Today we learned that in the 1960s, the sugar industry paid three Harvard scientists to play down the link between sugar and heart disease, while promoting fat as the culprit instead.


This means that for the past five decades, research into the role of nutrition and heart disease, including many of today’s dietary recommendations, were largely shaped by the sugar industry.

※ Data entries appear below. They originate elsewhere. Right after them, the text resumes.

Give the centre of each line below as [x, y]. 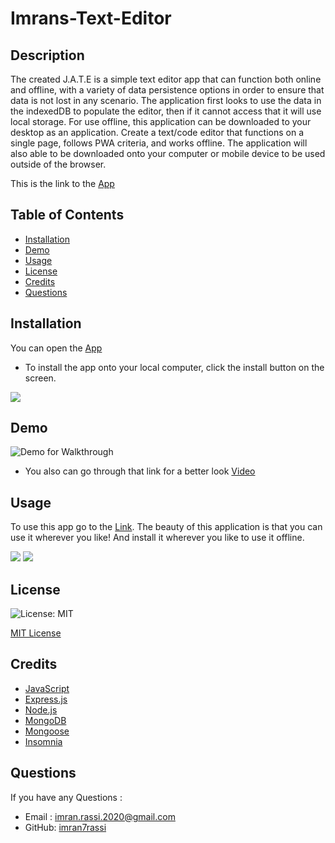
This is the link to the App [62, 183]
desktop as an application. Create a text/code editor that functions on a [157, 132]
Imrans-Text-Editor [91, 18]
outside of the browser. [58, 164]
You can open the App [56, 348]
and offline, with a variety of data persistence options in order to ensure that [167, 90]
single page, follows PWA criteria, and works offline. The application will [159, 143]
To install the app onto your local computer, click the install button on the [174, 367]
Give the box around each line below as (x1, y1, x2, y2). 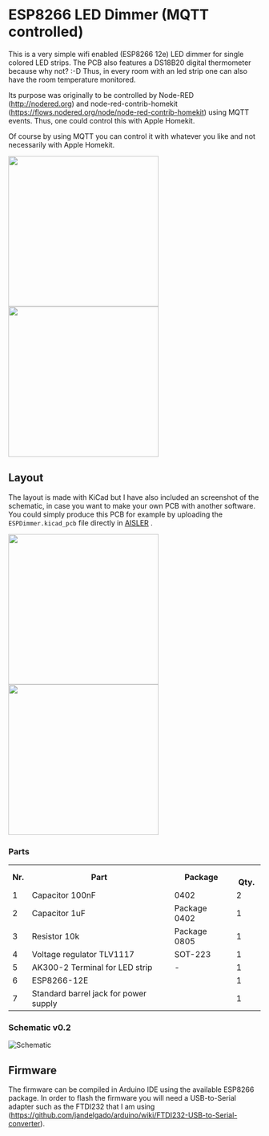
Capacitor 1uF (31, 908, 86, 919)
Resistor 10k (31, 931, 80, 942)
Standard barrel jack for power (31, 988, 147, 1000)
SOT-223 (174, 949, 211, 960)
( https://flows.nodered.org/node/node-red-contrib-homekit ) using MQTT (8, 107, 250, 117)
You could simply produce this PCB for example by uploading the (8, 509, 223, 519)
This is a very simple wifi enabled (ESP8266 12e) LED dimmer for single (8, 49, 244, 59)
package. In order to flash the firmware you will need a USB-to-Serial (8, 1093, 236, 1103)
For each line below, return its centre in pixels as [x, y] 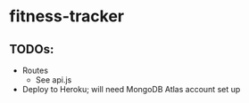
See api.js [54, 80]
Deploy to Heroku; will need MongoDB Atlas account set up [131, 89]
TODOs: [32, 49]
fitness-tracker [67, 16]
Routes [35, 70]
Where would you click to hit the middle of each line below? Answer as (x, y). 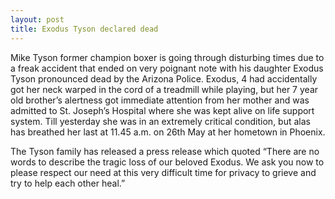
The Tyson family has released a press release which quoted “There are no (165, 151)
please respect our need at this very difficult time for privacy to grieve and (163, 172)
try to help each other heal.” (68, 183)
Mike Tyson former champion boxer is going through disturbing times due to (167, 57)
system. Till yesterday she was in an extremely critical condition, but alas (160, 121)
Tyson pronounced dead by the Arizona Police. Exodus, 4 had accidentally (164, 78)
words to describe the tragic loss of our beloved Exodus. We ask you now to (167, 162)
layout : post (37, 19)
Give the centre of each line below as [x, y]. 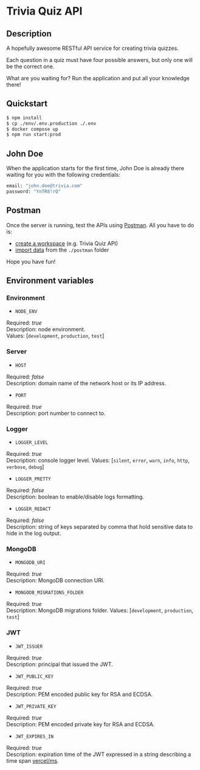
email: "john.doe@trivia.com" [45, 186]
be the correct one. [30, 66]
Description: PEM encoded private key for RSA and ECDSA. [81, 724]
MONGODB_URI [30, 563]
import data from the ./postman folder [62, 250]
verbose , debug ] [25, 467]
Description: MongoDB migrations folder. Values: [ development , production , [100, 610]
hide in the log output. [34, 533]
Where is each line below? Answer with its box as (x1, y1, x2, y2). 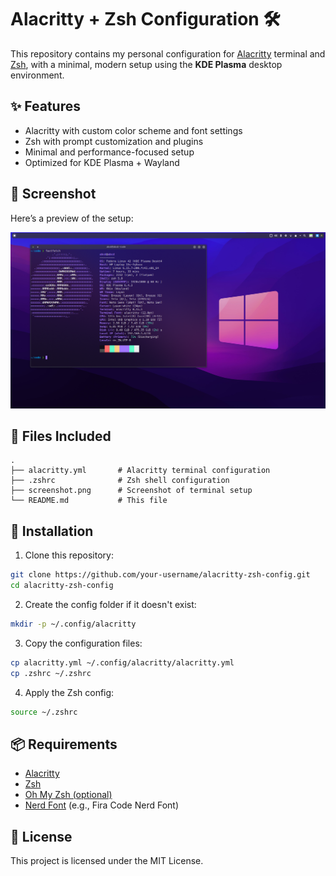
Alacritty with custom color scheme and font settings (24, 124, 243, 136)
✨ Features (10, 98, 81, 115)
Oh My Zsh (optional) (24, 789, 113, 801)
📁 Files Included (10, 427, 112, 445)
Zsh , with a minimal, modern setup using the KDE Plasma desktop (10, 58, 283, 70)
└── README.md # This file (10, 496, 168, 506)
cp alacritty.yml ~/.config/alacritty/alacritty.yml (10, 657, 235, 668)
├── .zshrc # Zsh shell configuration (10, 476, 230, 486)
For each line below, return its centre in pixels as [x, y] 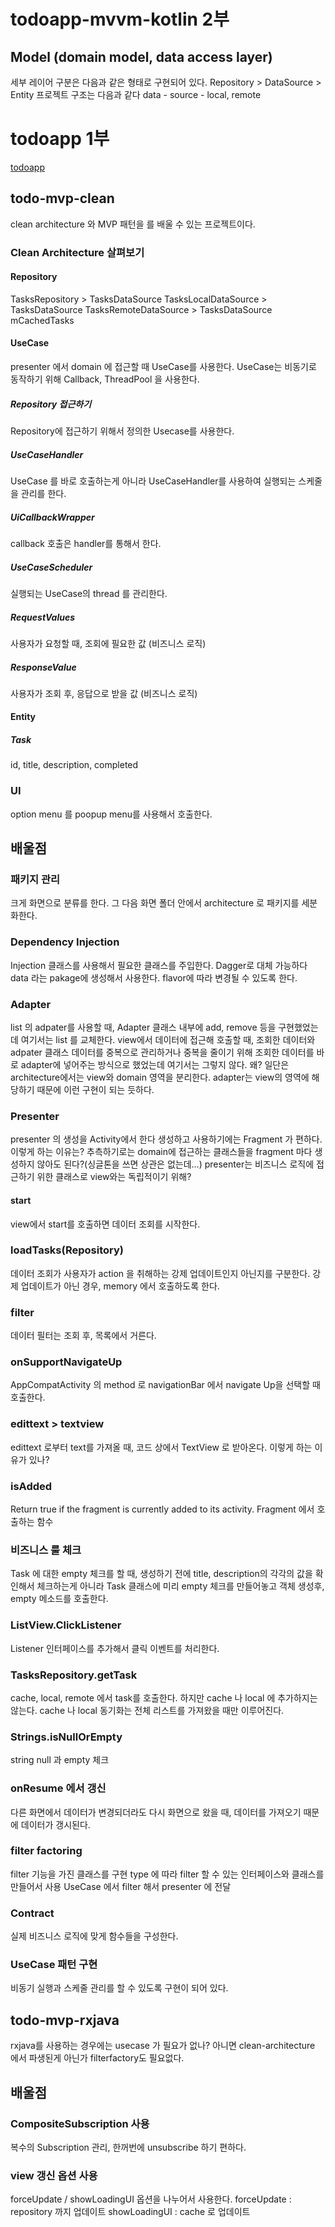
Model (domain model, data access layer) [141, 56]
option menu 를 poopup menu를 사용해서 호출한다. [111, 814]
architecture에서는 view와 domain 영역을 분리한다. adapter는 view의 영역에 [160, 1077]
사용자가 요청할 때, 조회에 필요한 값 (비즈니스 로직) [108, 643]
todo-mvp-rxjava [65, 2020]
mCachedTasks [42, 320]
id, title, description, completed [74, 765]
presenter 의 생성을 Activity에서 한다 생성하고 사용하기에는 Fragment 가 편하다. [166, 1139]
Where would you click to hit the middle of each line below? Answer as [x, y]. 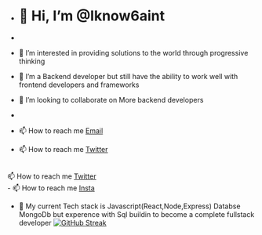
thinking [32, 61]
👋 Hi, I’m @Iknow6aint [92, 16]
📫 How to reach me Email [61, 130]
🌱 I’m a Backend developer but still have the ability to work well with [128, 76]
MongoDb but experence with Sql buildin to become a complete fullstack [136, 214]
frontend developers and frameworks [79, 85]
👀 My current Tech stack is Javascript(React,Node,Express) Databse [129, 206]
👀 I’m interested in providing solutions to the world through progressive [133, 52]
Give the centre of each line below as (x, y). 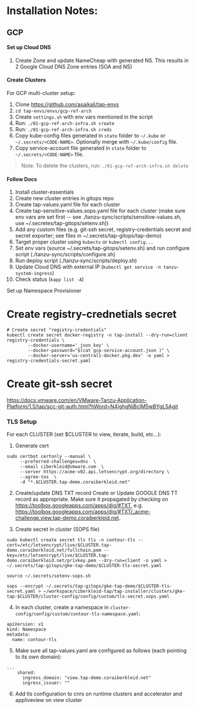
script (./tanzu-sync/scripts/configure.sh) (65, 255)
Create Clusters (26, 80)
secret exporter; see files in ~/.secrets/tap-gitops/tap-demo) (88, 236)
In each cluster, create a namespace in (62, 608)
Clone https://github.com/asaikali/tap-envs (67, 104)
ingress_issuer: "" (46, 683)
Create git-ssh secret (60, 384)
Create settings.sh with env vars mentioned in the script (84, 117)
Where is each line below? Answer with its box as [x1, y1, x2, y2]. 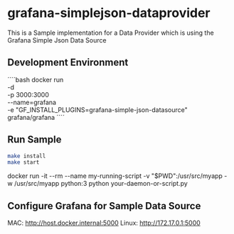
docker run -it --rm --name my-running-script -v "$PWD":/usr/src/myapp [7, 172, 223, 180]
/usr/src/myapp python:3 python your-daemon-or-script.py [14, 179, 188, 188]
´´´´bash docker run [7, 75, 64, 84]
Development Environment [7, 57, 129, 69]
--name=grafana [7, 98, 57, 106]
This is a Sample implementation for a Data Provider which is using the [7, 28, 215, 37]
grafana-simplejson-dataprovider [7, 5, 211, 21]
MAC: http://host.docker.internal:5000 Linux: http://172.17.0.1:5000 [7, 218, 201, 228]
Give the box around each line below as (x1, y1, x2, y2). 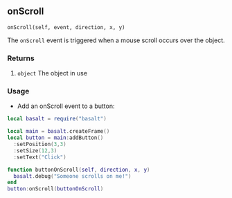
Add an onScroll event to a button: (17, 102, 115, 110)
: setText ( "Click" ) (13, 154, 67, 161)
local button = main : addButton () (7, 134, 104, 141)
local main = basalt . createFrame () (7, 128, 110, 135)
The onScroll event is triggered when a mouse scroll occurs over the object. (7, 36, 225, 44)
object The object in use (17, 69, 88, 78)
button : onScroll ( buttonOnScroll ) (7, 186, 104, 192)
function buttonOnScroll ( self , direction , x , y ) (7, 166, 150, 173)
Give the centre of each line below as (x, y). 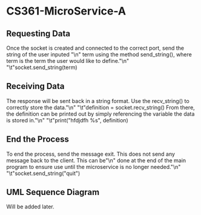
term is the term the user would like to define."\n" (68, 61)
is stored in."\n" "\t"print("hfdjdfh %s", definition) (67, 120)
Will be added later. (30, 207)
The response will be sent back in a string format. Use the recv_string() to (98, 101)
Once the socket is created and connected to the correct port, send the (95, 48)
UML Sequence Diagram (53, 192)
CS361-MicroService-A (66, 11)
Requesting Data (38, 34)
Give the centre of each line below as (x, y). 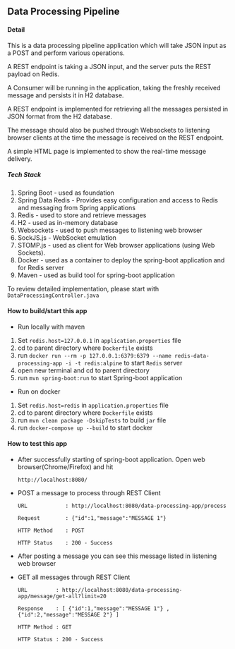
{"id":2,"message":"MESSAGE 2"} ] (68, 614)
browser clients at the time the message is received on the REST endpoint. (116, 138)
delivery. (20, 159)
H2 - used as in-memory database (68, 222)
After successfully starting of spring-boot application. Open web (112, 459)
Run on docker (39, 392)
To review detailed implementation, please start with (83, 289)
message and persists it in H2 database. (66, 95)
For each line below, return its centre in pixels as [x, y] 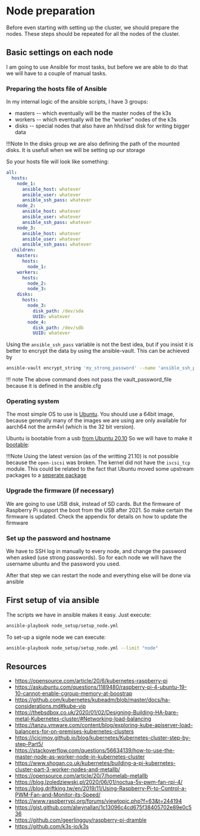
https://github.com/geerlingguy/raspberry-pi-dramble [81, 820]
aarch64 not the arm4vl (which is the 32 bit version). [71, 427]
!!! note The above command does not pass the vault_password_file [89, 380]
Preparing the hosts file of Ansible [57, 89]
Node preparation [51, 11]
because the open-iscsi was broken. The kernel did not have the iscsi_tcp [98, 462]
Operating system [33, 402]
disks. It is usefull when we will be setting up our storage [76, 150]
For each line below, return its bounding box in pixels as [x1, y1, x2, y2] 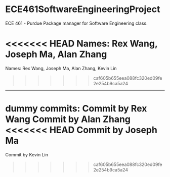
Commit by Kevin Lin [5, 151, 48, 157]
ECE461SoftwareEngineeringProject [5, 4, 160, 15]
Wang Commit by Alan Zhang [5, 113, 131, 125]
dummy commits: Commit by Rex [5, 103, 147, 114]
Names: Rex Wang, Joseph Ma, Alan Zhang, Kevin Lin [5, 65, 117, 71]
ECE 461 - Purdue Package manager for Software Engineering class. [5, 20, 148, 26]
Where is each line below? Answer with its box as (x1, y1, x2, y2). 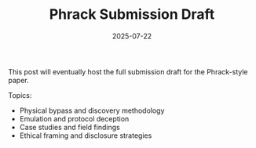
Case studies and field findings (19, 122, 120, 132)
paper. (8, 75, 29, 85)
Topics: (8, 90, 32, 99)
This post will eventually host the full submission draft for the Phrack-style (8, 67, 248, 76)
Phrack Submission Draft (49, 5, 215, 23)
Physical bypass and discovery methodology (19, 106, 165, 115)
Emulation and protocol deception (19, 114, 130, 123)
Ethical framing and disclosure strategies (19, 131, 152, 140)
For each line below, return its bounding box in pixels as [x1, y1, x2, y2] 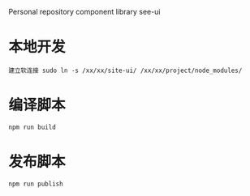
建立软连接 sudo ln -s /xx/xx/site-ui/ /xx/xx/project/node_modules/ [8, 66, 243, 75]
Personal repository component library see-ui [8, 7, 161, 16]
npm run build [8, 123, 57, 131]
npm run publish [8, 180, 63, 188]
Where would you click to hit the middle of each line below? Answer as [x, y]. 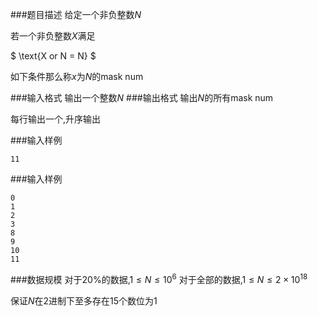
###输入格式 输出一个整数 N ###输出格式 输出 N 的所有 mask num [142, 97]
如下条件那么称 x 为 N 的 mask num [77, 76]
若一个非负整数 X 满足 [53, 36]
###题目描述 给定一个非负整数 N [76, 14]
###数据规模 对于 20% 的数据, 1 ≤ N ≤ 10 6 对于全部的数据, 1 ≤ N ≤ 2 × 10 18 [159, 278]
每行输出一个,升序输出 [56, 119]
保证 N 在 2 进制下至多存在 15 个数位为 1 [84, 300]
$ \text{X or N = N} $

The notion of the food industry influencing nutrition science is nothing new. Last year it was revealed that Coca-Cola provided millions of dollars in funding to researchers who were looking to play down the link between sugary drinks and obesity. 


You probably haven’t spent a ton of time wondering what happens to your body after you eat something sugary – it goes in there with all the rest of the food you consume and keeps you alive – end of story. Well, sugar is definitely important to staying alive; carbohydrates are the primary source of energy and play an important role in the functioning of the internal organs, the nervous system and the muscles. But our systems do not need sugar in the quantity that we are used to.


Before food processing, when sugar was mainly obtained from fruits and vegetables, people consumed about 30 grams per day of it. Today, an average American consumes 76 grams a day, which is about 19 teaspoons. That adds up to 96 pounds of sugar yearly (40 lbs. of which is high fructose corn syrup). Canadians consume slightly lower amounts at 88 pounds. The World Health Organization would like to see the number get down to 25 grams a day for both men and women (6 ¼ teaspoons).


The World Health Organization, as well as the Heart and Stroke Foundation, advises that sugar consumption should amount to no more than 10 per cent of calories per day. Ideally, added sugar should be limited to less than 5 per cent of calories consumed in a day.


High amounts of sugar can wreak havoc on our immune systems, hormones and digestion. Some of the negative effects are: premature aging, weight gain, fatigue, bone loss, mental fatigue, depression and it is a major contributing factor to diabetes, heart disease and cancer. Sugar also contributes to inflammation in the body.


Chronic inflammation is an athlete’s enemy. It acts by breaking down tissues resulting in pain which will require a break in training or competing, leading to further weakening of the muscles, tendons and bones. Prevention of chronic inflammation is vital for continued sports activity.


When sugar is consumed in large quantities it has several effects:

  • It causes people to eat it, despite the negative consequences like weight gain, fatigue and chronic inflammation
  • Tolerance will develop and more will be needed for the same effect, this equals cravings
  • Some people have trouble functioning without it and have a “stash” available when their energy plummets
  • Upon quitting sugar withdrawal symptoms may appear


Become familiar with the dozens of names for sugar used on food labels. Corn syrup, high fructose corn syrup (HFCS) or glucose/fructose are the absolute worst culprits. They consist of industrially treated, genetically modified cornstarch that has been converted into sugar. The process is very inexpensive but uses huge amounts of energy to produce. There are extreme health risks associated with HFCS that come from its conversion to triglycerides or circulating fats in the blood. Blood triglycerides are stored as fat, which increases the size of fat cells, causing weight gain and is associated with diabetes, heart disease and obesity.


If you are going to consume added sugar, the best options are pure maple syrup, honey, coconut palm sugar, evaporated cane juice and fruit derived sugars like ripe banana, unsweetened apple sauce and whole dates. Try to stick to less than 5g of sugar for every 100g of food.